--- Exercise prompt ---
Within the entries below, how many lines carry the word "category"? State the number and stop.

--- Provided data ---
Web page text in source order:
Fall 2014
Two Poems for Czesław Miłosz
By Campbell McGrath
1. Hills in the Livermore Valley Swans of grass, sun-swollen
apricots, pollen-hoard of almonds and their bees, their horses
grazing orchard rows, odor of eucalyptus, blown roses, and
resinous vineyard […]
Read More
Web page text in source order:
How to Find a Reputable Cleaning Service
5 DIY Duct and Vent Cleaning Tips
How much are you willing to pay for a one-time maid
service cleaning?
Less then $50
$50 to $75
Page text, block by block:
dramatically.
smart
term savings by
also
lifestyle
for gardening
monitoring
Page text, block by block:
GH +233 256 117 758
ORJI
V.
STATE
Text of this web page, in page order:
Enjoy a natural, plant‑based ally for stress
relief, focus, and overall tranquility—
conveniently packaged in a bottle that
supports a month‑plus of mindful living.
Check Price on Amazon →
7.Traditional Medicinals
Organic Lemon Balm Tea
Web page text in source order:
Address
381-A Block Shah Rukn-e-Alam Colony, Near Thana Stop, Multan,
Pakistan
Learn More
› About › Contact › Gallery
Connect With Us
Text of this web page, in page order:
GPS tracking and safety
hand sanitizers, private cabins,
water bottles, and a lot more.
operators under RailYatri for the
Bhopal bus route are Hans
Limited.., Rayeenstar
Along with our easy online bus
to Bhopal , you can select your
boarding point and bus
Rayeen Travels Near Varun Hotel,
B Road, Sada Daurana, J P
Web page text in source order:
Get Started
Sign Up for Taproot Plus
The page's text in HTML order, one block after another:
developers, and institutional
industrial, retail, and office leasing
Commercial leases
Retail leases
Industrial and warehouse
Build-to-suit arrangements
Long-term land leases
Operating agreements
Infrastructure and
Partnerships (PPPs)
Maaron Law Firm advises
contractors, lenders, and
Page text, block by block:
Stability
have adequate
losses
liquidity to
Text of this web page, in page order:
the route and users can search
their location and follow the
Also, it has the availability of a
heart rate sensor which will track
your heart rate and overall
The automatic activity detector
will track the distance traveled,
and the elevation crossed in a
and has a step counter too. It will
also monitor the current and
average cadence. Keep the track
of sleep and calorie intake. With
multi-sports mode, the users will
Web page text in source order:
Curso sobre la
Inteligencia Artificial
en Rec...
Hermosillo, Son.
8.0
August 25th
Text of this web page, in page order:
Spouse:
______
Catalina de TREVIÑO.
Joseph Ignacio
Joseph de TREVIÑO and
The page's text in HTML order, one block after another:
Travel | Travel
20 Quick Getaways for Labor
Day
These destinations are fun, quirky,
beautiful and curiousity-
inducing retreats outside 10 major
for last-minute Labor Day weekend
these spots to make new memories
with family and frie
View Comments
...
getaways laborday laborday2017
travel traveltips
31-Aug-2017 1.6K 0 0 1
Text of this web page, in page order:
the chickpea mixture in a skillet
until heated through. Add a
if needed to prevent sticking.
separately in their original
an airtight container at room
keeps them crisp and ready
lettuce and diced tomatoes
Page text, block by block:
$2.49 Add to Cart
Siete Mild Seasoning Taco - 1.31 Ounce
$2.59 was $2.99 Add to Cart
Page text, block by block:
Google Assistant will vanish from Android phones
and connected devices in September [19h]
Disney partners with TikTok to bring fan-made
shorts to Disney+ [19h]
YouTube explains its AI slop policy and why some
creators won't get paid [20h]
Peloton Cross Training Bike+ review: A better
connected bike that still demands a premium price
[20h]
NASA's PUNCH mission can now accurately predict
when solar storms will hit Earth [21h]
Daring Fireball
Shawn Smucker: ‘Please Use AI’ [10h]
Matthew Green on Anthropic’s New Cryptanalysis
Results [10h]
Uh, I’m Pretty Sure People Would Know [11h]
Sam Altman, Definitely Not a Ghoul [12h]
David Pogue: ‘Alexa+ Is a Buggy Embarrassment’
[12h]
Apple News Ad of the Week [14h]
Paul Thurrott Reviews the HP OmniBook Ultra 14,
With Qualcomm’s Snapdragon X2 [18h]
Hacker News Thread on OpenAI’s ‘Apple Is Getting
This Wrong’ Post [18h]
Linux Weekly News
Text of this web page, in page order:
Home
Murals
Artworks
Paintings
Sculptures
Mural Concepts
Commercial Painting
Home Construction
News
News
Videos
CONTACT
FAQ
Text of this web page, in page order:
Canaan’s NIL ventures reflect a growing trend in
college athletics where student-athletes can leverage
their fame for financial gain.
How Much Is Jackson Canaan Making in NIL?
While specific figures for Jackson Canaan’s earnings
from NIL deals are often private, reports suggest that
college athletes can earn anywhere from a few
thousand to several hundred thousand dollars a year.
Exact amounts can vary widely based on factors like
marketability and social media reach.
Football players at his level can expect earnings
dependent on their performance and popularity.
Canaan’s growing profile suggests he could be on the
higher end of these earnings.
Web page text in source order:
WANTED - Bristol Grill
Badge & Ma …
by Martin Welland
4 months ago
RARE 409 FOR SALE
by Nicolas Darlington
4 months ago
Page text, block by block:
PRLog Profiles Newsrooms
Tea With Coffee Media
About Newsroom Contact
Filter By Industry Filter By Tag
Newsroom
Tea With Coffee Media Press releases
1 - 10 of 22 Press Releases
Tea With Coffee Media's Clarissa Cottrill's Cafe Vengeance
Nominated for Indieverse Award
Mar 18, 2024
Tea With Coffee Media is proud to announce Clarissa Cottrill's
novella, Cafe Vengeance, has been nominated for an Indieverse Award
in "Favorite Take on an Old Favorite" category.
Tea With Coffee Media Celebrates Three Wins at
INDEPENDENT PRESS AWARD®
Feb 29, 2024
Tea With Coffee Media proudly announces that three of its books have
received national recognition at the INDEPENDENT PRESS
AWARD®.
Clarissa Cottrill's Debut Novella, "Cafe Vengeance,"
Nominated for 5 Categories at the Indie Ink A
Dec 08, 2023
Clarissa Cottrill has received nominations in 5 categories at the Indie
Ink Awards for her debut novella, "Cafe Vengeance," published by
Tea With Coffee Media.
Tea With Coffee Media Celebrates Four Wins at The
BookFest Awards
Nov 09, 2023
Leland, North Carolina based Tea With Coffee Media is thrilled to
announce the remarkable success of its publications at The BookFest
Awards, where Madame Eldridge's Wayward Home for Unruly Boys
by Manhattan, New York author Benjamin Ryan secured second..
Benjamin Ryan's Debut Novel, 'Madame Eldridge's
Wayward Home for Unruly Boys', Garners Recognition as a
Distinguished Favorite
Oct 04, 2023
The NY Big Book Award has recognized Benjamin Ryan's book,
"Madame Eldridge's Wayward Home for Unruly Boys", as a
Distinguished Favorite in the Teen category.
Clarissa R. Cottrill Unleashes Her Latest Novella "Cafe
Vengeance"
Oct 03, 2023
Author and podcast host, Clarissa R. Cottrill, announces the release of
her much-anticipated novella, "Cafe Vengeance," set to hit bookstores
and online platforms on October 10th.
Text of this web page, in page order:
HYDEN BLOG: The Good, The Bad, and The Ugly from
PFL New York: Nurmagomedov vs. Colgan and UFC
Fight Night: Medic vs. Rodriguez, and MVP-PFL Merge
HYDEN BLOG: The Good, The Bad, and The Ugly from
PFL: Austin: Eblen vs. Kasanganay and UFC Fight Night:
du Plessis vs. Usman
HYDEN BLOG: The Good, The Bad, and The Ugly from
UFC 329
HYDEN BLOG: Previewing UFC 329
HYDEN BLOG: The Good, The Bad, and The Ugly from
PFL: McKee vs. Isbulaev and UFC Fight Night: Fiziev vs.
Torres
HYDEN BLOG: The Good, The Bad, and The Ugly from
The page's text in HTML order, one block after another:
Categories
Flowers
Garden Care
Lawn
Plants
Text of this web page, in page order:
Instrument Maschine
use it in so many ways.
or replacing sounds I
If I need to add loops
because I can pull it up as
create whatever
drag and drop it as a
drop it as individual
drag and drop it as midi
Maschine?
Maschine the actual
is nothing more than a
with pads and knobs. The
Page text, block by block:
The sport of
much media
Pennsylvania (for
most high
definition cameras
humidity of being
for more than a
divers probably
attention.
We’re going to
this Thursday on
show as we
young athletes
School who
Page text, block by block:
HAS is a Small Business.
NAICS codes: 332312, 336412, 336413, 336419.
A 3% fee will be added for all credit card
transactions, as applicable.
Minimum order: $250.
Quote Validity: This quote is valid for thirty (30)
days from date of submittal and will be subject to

--- Solution to the exercise ---
2